What this task involves
Print the data below verbatim, minus images.

Entries shown
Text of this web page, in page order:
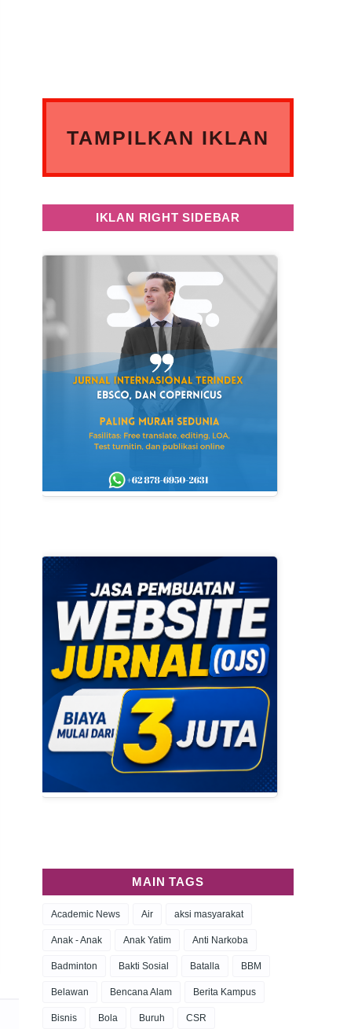
TAMPILKAN IKLAN
IKLAN RIGHT SIDEBAR
MAIN TAGS
Academic News Air aksi masyarakat
Anak - Anak Anak Yatim Anti Narkoba
Badminton Bakti Sosial Batalla BBM
Belawan Bencana Alam Berita Kampus
Bisnis Bola Buruh CSR
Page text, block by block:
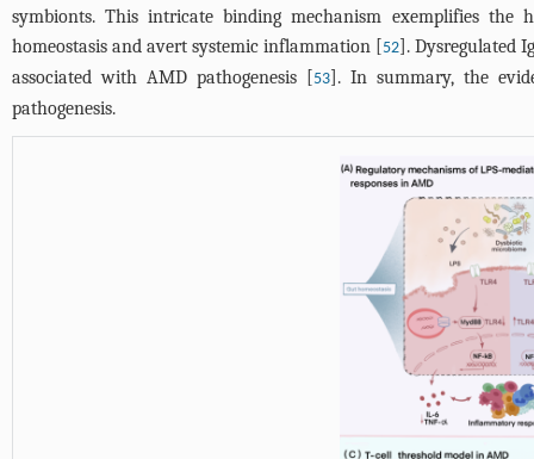
symbionts. This intricate binding mechanism exemplifies the
homeostasis and avert systemic inflammation [
52 ].
associated with AMD pathogenesis [
53]. In summary, the
pathogenesis.
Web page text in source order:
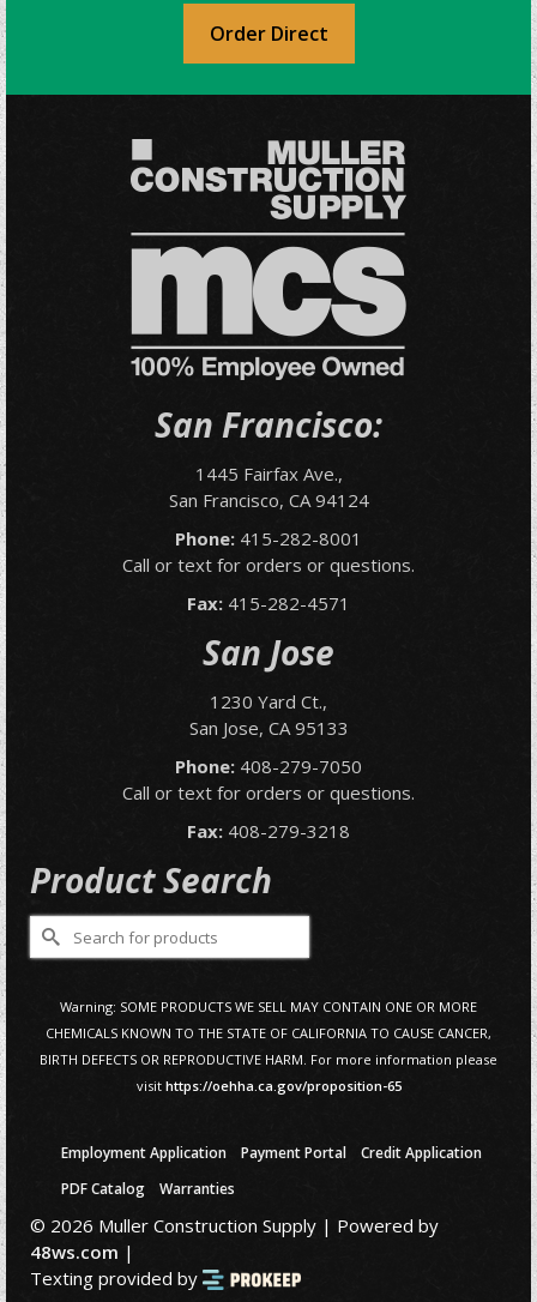
Order Direct
San Francisco:
1445 Fairfax Ave.,
San Francisco, CA 94124
Phone: 415-282-8001
Call or text for orders or questions.
Fax: 415-282-4571
San Jose
1230 Yard Ct.,
San Jose, CA 95133
Phone: 408-279-7050
Call or text for orders or questions.
Fax: 408-279-3218
Product Search
Search
for:
Warning: SOME PRODUCTS WE SELL MAY CONTAIN ONE OR MORE
CHEMICALS KNOWN TO THE STATE OF CALIFORNIA TO CAUSE CANCER,
BIRTH DEFECTS OR REPRODUCTIVE HARM. For more information please
visit https://oehha.ca.gov/proposition-65
Employment Application Payment Portal
Credit Application
PDF Catalog
Warranties
© 2026 Muller Construction Supply | Powered by
48ws.com |
Texting provided by

Result for this exercise
Text of this web page, in page order:
TAMPILKAN IKLAN
IKLAN RIGHT SIDEBAR
MAIN TAGS
Academic News Air aksi masyarakat
Anak - Anak Anak Yatim Anti Narkoba
Badminton Bakti Sosial Batalla BBM
Belawan Bencana Alam Berita Kampus
Bisnis Bola Buruh CSR
Page text, block by block:
symbionts. This intricate binding mechanism exemplifies the
homeostasis and avert systemic inflammation [
52 ].
associated with AMD pathogenesis [
53]. In summary, the
pathogenesis.
Web page text in source order:
Order Direct
San Francisco:
1445 Fairfax Ave.,
San Francisco, CA 94124
Phone: 415-282-8001
Call or text for orders or questions.
Fax: 415-282-4571
San Jose
1230 Yard Ct.,
San Jose, CA 95133
Phone: 408-279-7050
Call or text for orders or questions.
Fax: 408-279-3218
Product Search
Search
for:
Warning: SOME PRODUCTS WE SELL MAY CONTAIN ONE OR MORE
CHEMICALS KNOWN TO THE STATE OF CALIFORNIA TO CAUSE CANCER,
BIRTH DEFECTS OR REPRODUCTIVE HARM. For more information please
visit https://oehha.ca.gov/proposition-65
Employment Application Payment Portal
Credit Application
PDF Catalog
Warranties
© 2026 Muller Construction Supply | Powered by
48ws.com |
Texting provided by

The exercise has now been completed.